**WORK REQUEST:**
From the material below, list every line containing "that".

**RECORDED INFORMATION:**
== == ==

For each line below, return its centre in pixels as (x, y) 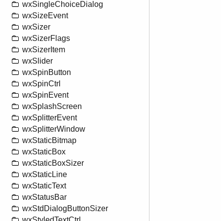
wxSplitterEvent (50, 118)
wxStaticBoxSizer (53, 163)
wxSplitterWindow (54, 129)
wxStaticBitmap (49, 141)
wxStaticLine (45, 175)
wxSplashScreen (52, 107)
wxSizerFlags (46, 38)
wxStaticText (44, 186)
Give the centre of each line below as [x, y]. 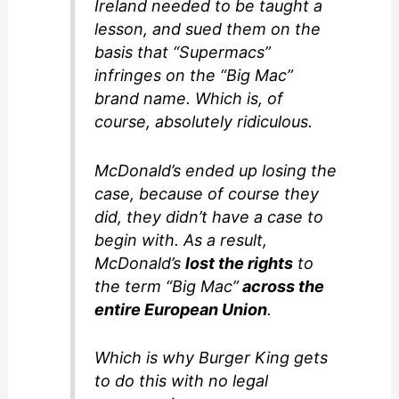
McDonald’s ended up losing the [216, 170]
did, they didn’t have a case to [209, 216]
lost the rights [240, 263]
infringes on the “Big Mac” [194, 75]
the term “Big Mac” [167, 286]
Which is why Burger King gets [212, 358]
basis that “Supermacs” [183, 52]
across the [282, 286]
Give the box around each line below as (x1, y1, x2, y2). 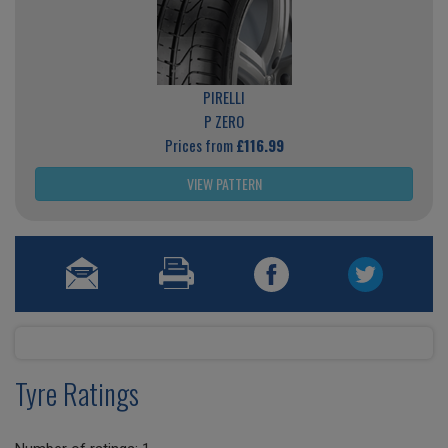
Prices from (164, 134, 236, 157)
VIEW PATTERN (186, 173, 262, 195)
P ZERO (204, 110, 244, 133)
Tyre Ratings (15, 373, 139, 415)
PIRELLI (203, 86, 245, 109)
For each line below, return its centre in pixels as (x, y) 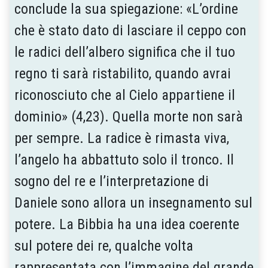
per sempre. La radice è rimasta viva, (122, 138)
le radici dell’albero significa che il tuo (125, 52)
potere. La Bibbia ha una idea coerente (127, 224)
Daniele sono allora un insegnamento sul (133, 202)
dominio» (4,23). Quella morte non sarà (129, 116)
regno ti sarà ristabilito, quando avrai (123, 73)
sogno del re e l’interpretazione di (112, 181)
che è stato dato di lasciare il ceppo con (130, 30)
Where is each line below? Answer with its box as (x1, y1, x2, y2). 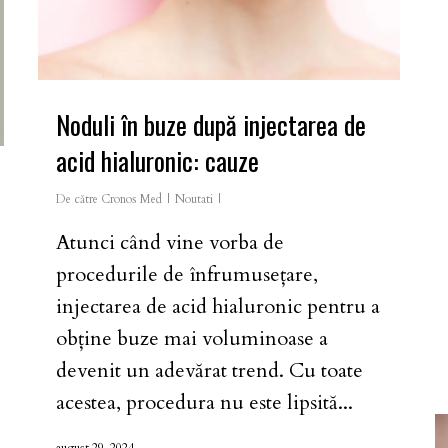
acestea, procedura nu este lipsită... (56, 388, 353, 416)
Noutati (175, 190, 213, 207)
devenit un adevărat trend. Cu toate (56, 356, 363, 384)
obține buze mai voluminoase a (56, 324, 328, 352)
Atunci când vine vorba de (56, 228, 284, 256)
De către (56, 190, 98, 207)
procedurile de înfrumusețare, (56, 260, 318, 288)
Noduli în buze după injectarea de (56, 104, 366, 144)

== == ==

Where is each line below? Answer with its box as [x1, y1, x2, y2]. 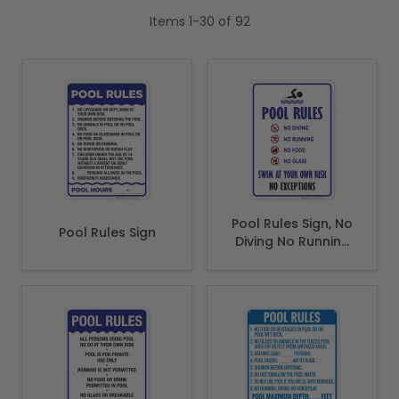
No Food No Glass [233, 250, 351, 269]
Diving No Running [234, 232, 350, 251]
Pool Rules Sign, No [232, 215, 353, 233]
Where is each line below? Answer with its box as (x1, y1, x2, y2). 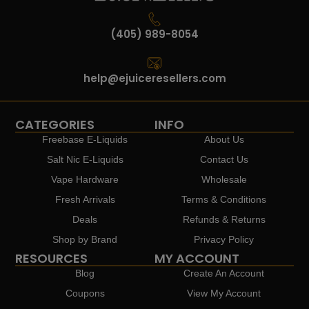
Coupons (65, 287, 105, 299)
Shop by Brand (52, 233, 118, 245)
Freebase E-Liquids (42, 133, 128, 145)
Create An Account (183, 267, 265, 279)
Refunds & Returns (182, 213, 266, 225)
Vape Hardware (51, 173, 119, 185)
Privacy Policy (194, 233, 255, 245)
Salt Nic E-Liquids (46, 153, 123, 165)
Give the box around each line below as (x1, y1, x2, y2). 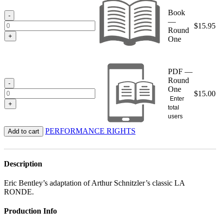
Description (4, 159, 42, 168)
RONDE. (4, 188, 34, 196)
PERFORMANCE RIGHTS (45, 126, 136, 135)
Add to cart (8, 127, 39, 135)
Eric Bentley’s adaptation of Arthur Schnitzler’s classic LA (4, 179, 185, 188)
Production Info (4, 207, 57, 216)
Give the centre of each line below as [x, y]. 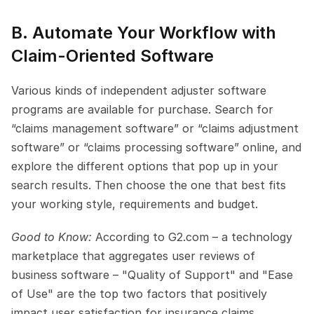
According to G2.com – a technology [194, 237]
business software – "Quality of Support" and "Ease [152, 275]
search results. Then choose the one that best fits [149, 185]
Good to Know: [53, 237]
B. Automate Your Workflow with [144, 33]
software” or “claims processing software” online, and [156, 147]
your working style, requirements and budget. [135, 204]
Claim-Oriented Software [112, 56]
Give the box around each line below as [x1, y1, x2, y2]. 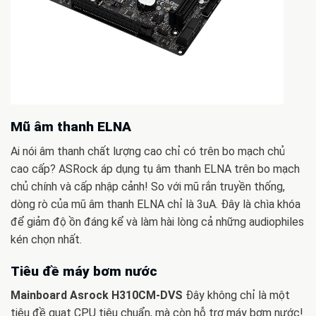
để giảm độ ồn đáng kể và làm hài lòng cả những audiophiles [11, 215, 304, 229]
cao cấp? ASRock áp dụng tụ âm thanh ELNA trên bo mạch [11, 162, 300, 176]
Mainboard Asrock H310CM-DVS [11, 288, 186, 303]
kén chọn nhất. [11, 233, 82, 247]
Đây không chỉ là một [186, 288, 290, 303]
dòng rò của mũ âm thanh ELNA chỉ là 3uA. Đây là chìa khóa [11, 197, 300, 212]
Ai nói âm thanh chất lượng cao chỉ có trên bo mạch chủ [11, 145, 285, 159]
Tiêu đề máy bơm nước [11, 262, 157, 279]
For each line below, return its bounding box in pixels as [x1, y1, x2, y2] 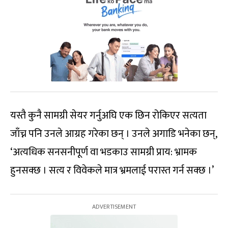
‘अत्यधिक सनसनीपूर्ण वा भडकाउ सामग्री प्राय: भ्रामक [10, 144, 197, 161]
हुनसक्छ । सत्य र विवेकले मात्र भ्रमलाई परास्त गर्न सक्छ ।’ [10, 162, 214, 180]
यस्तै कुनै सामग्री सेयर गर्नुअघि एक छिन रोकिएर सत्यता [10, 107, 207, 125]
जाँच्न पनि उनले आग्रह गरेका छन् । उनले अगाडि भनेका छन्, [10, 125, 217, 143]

== == ==

**RESPONSE TO THE TASK:**
basis that “Supermacs” [183, 52]
search results. Then choose the one that best fits [149, 185]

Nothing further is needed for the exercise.